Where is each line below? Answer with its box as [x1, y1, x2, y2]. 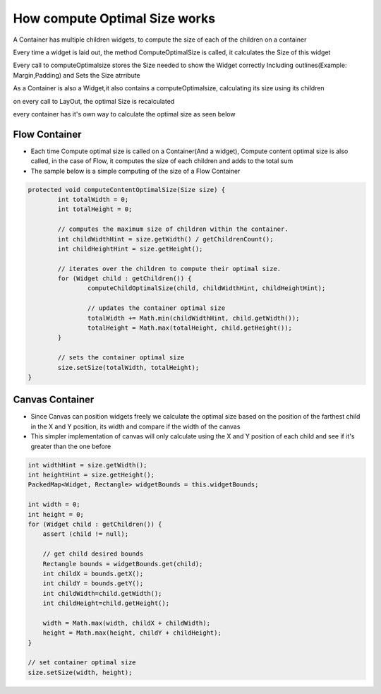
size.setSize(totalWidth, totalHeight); [57, 364, 200, 371]
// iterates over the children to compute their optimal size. [57, 265, 282, 273]
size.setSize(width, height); [28, 668, 133, 676]
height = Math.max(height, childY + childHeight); [42, 629, 222, 637]
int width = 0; [28, 501, 80, 508]
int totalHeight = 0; [57, 205, 133, 213]
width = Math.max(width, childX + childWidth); [42, 618, 211, 627]
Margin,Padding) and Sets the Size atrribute [13, 71, 140, 79]
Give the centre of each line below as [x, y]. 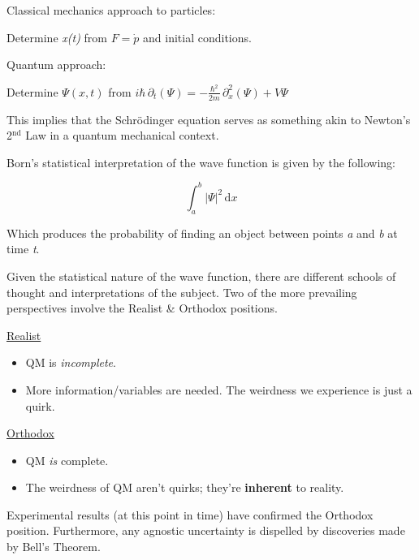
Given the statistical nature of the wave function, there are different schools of [201, 276]
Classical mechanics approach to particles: [111, 10]
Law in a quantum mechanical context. [122, 135]
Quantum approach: [56, 65]
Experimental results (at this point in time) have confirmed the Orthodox [190, 514]
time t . [23, 249]
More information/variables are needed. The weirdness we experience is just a [219, 389]
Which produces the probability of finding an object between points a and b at [202, 233]
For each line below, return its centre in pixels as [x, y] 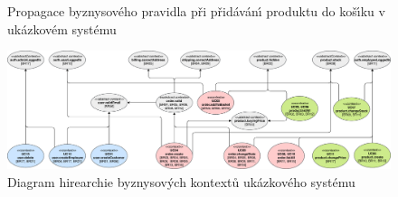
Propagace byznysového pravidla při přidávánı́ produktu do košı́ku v [196, 11]
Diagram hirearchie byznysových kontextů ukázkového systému [181, 182]
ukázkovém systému [62, 28]
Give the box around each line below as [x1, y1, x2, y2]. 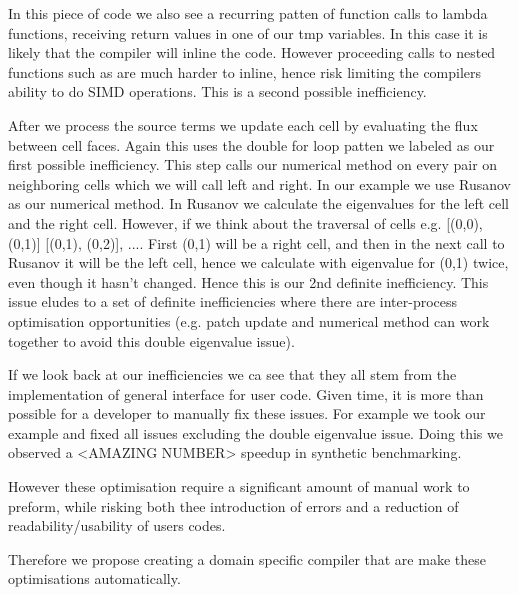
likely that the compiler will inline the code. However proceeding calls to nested [8, 42, 496, 63]
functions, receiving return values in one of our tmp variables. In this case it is [8, 22, 488, 43]
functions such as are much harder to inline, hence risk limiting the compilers [8, 61, 482, 82]
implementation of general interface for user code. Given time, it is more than [8, 383, 484, 404]
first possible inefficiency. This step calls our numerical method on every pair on [8, 154, 498, 175]
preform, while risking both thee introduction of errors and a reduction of [8, 495, 459, 516]
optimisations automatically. [8, 568, 181, 589]
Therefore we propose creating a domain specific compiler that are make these [8, 548, 486, 569]
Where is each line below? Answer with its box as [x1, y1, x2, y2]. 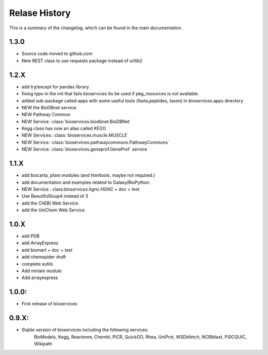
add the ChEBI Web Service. [21, 200, 79, 206]
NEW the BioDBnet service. [21, 104, 78, 110]
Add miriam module [21, 268, 62, 274]
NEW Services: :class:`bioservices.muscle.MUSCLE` [21, 132, 129, 139]
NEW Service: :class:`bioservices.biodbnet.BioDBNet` [21, 118, 132, 124]
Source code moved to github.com [21, 51, 93, 57]
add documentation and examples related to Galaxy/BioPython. [21, 179, 151, 185]
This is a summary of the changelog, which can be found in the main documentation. [9, 25, 183, 31]
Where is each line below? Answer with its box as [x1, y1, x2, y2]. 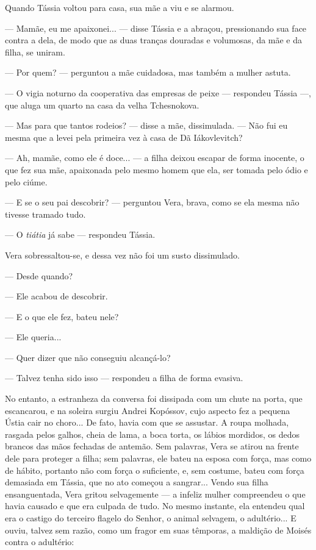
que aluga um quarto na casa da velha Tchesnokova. [5, 98, 199, 111]
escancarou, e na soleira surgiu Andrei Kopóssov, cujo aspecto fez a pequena [5, 404, 290, 416]
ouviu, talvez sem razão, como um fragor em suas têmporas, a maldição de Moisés [5, 523, 312, 536]
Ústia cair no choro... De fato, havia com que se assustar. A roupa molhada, [5, 416, 289, 429]
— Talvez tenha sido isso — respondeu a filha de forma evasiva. [5, 371, 243, 384]
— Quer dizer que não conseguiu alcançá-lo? [5, 351, 171, 363]
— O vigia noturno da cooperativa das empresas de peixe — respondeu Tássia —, [5, 86, 311, 99]
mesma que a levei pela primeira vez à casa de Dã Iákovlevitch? [5, 130, 243, 143]
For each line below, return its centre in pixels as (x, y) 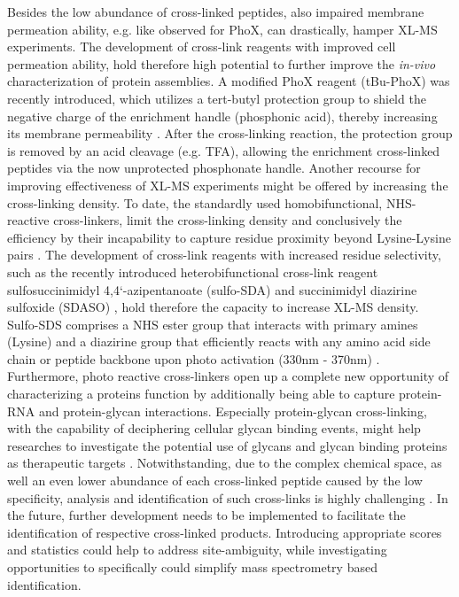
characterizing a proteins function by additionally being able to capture (201, 394)
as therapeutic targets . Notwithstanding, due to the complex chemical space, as (225, 463)
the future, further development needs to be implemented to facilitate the (206, 515)
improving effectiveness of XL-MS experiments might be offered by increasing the (228, 185)
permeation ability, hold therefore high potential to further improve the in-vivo (222, 63)
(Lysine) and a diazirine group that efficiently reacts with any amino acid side (219, 341)
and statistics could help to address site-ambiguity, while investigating (197, 550)
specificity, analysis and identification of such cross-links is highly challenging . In (228, 497)
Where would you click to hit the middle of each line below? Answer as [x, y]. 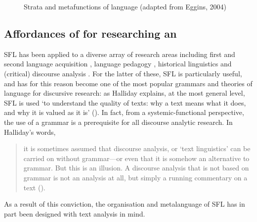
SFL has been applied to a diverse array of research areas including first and [120, 54]
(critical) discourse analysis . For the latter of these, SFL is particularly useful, [123, 73]
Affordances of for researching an [90, 33]
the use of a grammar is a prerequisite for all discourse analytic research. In [118, 122]
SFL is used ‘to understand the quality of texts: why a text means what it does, [125, 102]
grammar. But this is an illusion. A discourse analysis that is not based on [136, 168]
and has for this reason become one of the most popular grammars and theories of [128, 83]
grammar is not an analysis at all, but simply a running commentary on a [135, 177]
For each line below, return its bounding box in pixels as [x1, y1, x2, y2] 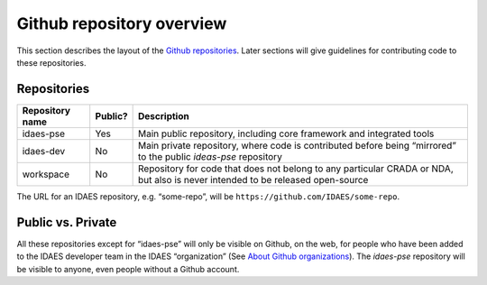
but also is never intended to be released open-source [138, 173, 369, 186]
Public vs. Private [16, 215, 117, 230]
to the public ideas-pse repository [138, 150, 283, 162]
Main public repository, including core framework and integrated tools [138, 127, 435, 140]
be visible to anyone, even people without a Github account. [16, 263, 240, 274]
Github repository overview [16, 14, 227, 33]
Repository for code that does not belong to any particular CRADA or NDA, [138, 162, 455, 175]
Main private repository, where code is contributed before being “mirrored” [138, 139, 457, 152]
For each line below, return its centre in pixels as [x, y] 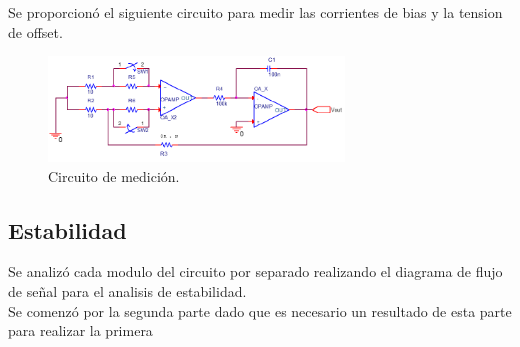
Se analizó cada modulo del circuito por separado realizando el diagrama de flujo [255, 271]
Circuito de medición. [114, 175]
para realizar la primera [80, 330]
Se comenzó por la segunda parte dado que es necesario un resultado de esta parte [260, 310]
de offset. [35, 31]
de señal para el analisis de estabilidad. [127, 290]
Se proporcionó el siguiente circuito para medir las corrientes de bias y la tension [255, 12]
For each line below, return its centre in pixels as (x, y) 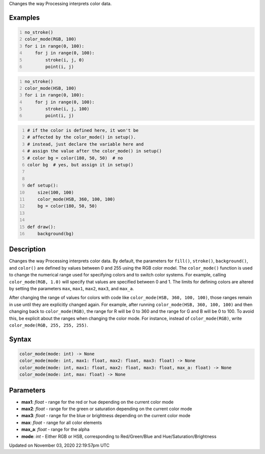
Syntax (20, 339)
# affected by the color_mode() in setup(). (81, 137)
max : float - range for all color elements (62, 423)
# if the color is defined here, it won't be (83, 131)
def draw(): (41, 227)
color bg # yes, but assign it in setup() (80, 165)
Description (27, 249)
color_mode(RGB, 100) (51, 39)
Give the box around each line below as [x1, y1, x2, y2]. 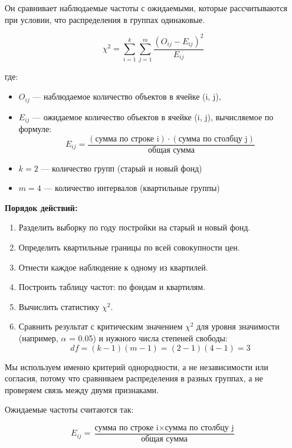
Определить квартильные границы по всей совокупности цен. [18, 241, 240, 253]
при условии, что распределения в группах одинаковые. [5, 13, 205, 25]
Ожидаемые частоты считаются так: [5, 403, 134, 416]
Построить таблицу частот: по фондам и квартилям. [18, 281, 205, 293]
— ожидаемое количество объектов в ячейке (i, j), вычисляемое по [32, 110, 274, 123]
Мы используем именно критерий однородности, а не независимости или [5, 360, 268, 373]
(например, [18, 331, 58, 344]
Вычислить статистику [18, 300, 100, 312]
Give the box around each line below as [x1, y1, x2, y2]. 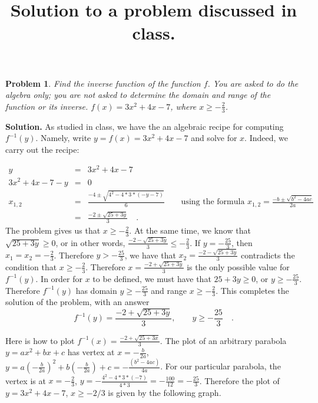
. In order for [35, 272, 82, 284]
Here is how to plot [5, 334, 75, 346]
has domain [75, 284, 117, 296]
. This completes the [216, 284, 289, 296]
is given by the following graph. [108, 386, 221, 398]
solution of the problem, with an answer [5, 296, 150, 308]
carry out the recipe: [5, 143, 79, 155]
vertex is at [5, 374, 46, 386]
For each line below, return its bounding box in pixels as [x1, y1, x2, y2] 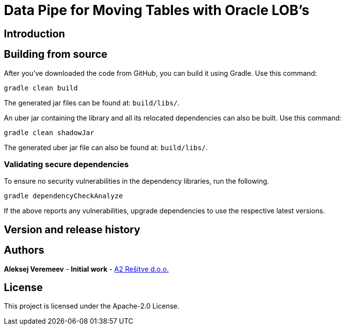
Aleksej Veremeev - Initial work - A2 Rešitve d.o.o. [4, 264, 169, 273]
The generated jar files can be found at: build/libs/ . [4, 98, 180, 107]
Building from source [4, 48, 108, 61]
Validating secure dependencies [4, 159, 129, 169]
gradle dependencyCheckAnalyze [4, 192, 123, 200]
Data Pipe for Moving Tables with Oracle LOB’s [4, 2, 309, 18]
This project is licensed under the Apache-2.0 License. [4, 302, 180, 311]
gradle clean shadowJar [4, 128, 94, 137]
-*-
▶ **What to work on**
Counting only lines that contain the word "analysis", state how many appear in the entries, and add nothing.

▶ **Written response**
4